Phoenix point guard, Stave Nash, is a legitimate MVP candidate and Amare Stoudemire is a great young talent in the middle. If the Suns get to the finals, it will be at least worth watching, because they are dedicated to the kind of game we haven’t seen for a while, you know, the kind where teams run and shoot well and score 100 points every night.
They beat the Heat once during the regular season, too, so they know it can be done. Still, the Suns were pushed by the Grizzlies in a couple of their first-round games. It’s hard to imagine them not buckling under the firepower that the Heat can bring to bear — Miami will be quite happy to win a game in the 100s — or the defense and half-court game the Pistons can throw at them.
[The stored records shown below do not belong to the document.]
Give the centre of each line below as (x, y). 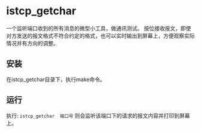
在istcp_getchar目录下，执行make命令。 (56, 79)
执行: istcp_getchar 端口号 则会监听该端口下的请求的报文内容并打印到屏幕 (98, 115)
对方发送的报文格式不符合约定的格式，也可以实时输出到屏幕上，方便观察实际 (100, 36)
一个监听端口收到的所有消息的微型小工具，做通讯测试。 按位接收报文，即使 (99, 28)
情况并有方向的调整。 (32, 43)
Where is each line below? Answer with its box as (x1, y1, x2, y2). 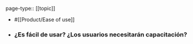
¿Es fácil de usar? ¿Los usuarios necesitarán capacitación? (14, 30, 187, 38)
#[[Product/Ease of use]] (14, 16, 75, 23)
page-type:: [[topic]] (5, 5, 55, 12)
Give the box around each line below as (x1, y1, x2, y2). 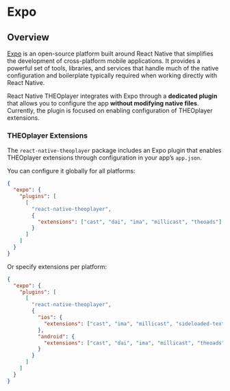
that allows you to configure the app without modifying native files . (7, 99, 199, 107)
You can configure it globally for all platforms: (7, 167, 136, 175)
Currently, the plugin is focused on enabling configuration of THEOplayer (7, 107, 213, 114)
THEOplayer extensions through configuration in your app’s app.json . (7, 153, 202, 162)
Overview (7, 31, 50, 43)
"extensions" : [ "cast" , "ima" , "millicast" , (43, 320, 173, 327)
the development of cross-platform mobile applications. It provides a (7, 57, 201, 65)
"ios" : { (37, 314, 63, 321)
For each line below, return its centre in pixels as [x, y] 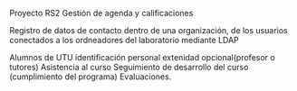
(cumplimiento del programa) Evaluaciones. [91, 77]
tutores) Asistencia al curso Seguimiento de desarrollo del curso [129, 67]
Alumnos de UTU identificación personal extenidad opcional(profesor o [142, 57]
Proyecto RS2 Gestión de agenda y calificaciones [101, 13]
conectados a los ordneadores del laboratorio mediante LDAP [125, 40]
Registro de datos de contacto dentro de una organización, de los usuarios [148, 30]
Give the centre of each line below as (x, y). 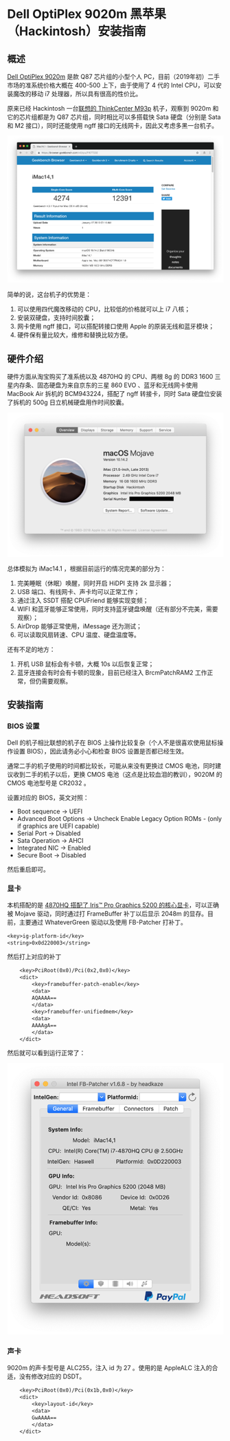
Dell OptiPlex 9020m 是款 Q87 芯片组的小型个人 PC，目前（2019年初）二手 (114, 77)
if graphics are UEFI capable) (58, 826)
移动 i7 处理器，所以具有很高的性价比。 (86, 94)
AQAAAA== (44, 998)
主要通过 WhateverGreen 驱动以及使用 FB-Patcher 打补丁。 (103, 922)
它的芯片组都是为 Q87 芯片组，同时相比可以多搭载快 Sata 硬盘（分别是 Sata (114, 117)
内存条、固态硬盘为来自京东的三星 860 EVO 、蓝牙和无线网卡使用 (105, 385)
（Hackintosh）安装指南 (77, 31)
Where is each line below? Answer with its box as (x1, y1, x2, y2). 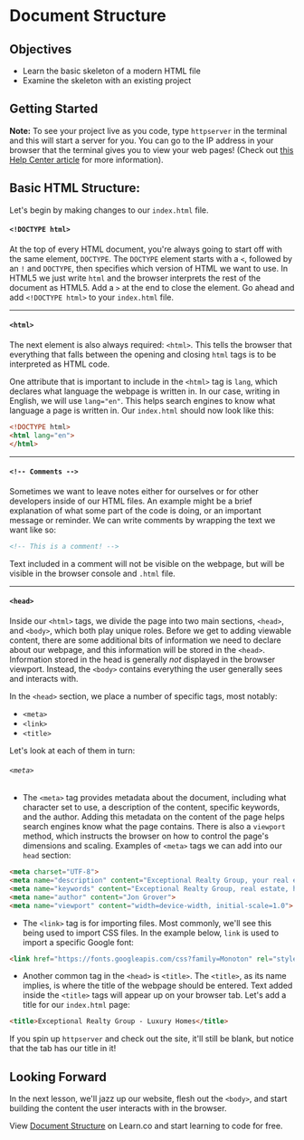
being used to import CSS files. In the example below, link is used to (22, 927, 279, 938)
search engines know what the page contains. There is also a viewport (22, 821, 287, 832)
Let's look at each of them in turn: (9, 744, 136, 756)
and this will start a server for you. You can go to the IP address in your (9, 135, 274, 146)
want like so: (9, 524, 57, 535)
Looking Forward (9, 1069, 107, 1085)
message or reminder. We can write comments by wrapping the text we (9, 514, 276, 525)
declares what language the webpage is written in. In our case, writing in (9, 386, 280, 397)
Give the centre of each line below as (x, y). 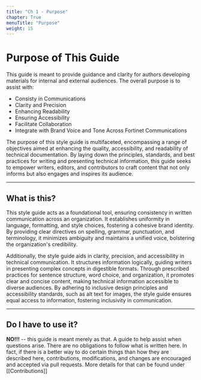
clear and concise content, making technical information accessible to (93, 281)
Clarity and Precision (41, 105)
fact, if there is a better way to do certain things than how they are (88, 352)
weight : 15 (20, 28)
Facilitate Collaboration (43, 124)
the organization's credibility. (42, 244)
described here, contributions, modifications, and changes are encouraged (99, 358)
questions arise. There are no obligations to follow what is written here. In (97, 345)
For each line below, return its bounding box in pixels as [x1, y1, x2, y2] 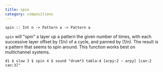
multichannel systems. [5, 49, 50, 55]
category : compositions [5, 12, 54, 17]
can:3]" [5, 63, 21, 68]
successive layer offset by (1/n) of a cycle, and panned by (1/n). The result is [5, 38, 159, 44]
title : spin [5, 7, 29, 12]
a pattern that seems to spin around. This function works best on [5, 44, 136, 50]
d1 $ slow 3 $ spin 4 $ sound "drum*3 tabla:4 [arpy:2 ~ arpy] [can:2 [5, 58, 152, 63]
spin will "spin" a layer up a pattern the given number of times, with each [5, 34, 152, 39]
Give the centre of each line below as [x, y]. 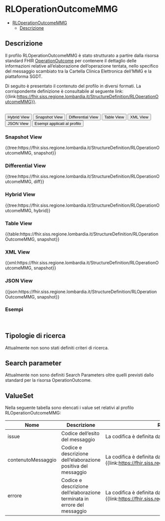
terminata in [75, 499]
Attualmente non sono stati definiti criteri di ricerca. [57, 348]
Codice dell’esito [80, 434]
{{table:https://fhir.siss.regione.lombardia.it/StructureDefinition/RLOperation [82, 234]
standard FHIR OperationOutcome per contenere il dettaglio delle [71, 61]
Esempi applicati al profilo [57, 124]
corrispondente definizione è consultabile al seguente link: [64, 91]
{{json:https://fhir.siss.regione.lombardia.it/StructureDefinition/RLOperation [81, 292]
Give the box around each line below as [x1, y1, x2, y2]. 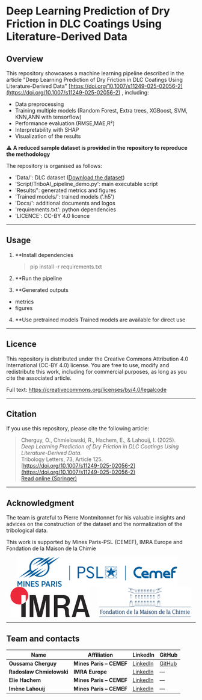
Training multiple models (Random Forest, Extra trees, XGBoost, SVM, [14, 107, 188, 114]
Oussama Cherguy [8, 660, 57, 667]
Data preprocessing [14, 101, 64, 108]
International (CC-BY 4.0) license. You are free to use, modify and [6, 361, 170, 368]
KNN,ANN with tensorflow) [14, 113, 82, 120]
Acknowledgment [6, 498, 75, 508]
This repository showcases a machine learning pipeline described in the [6, 70, 185, 76]
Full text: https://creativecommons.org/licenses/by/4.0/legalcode [6, 386, 167, 393]
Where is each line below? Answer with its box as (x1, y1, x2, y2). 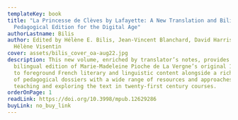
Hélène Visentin (13, 43, 62, 50)
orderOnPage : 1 (7, 89, 52, 96)
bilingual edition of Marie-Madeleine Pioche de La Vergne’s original (13, 63, 227, 70)
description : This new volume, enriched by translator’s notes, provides (7, 56, 230, 64)
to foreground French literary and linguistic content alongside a (13, 69, 217, 76)
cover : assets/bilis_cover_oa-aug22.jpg (7, 50, 129, 57)
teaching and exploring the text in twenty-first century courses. (13, 83, 217, 90)
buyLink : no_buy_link (7, 102, 72, 109)
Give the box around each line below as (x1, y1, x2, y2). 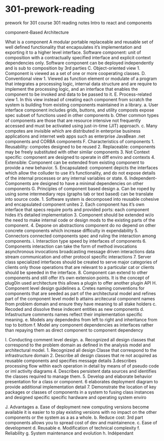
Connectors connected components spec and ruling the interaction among (5, 233, 156, 239)
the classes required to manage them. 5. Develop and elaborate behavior (5, 373, 152, 379)
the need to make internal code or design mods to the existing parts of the (5, 217, 156, 223)
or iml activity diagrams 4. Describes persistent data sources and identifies (5, 368, 157, 374)
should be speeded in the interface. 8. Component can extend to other (5, 269, 148, 275)
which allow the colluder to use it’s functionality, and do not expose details (5, 170, 156, 176)
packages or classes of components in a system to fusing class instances (5, 389, 154, 395)
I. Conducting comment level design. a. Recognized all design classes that (5, 336, 156, 342)
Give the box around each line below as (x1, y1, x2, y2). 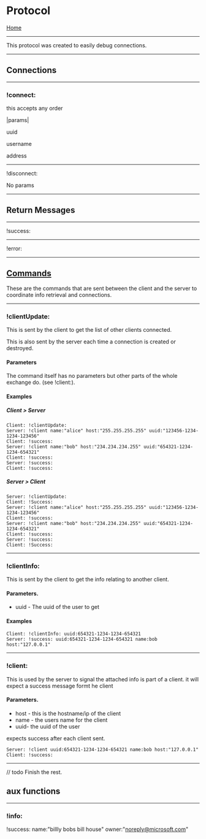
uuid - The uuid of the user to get (15, 603, 100, 611)
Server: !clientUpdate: (6, 493, 67, 500)
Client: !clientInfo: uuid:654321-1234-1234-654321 (6, 631, 141, 637)
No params (6, 182, 35, 189)
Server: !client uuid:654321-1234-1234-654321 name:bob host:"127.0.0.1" (6, 746, 199, 753)
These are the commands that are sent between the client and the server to (6, 285, 197, 292)
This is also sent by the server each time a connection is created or (6, 338, 177, 345)
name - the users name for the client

We used to say that the real championship series was the Western Conference finals and the Eastern Conference playoffs were held just because the rules said they had to be. For years, that’s the way it worked.
Now, we’re saying the same thing, only with the roles reversed. The talent’s in the east, and the stories are there, too, in the form of Shaq and the defending champs. The West has one slick team, much like the Nets were in the East a couple of years ago. But few believe the Suns can actually win.
The first round is winding down, and we haven’t seen any reason to change those perceptions. Maybe some year, we’ll get back to those thrilling days of yesteryear when the NBA had two great teams, and they weren’t both in the same conference. Those were the days when the finals — the Lakers and the Celtics, if things broke right — were everything.
Maybe some year, but probably not this year.